--- Records for processing Enclosed Below ---
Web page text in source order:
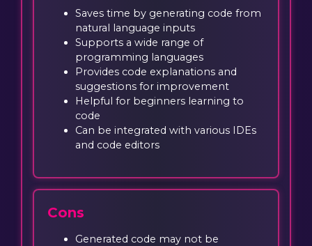
Saves time by generating code from
natural language inputs
Supports a wide range of
programming languages
Provides code explanations and
suggestions for improvement
Helpful for beginners learning to
code
Can be integrated with various IDEs
and code editors
Cons
Generated code may not be
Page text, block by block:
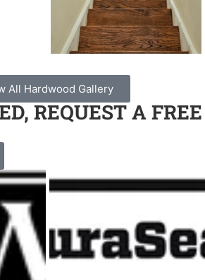
All Hardwood Gallery
REQUEST A FREE
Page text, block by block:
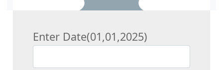
Enter Date(01,01,2025)
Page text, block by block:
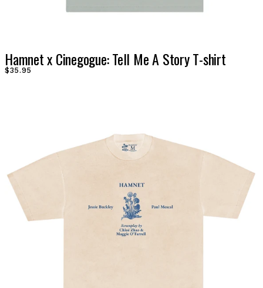
Hamnet x Cinegogue: Tell Me A Story T-shirt
$35.95
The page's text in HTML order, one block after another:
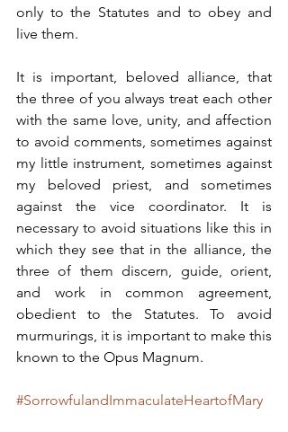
--- End of Enclosed Records for processing ---
• Task to complete: Before printing the records again, strip out the pictures; change nothing else.

• Solution for this task:
Web page text in source order:
Saves time by generating code from
natural language inputs
Supports a wide range of
programming languages
Provides code explanations and
suggestions for improvement
Helpful for beginners learning to
code
Can be integrated with various IDEs
and code editors
Cons
Generated code may not be
Page text, block by block:
All Hardwood Gallery
REQUEST A FREE
Page text, block by block:
Enter Date(01,01,2025)
Page text, block by block:
Hamnet x Cinegogue: Tell Me A Story T-shirt
$35.95
The page's text in HTML order, one block after another:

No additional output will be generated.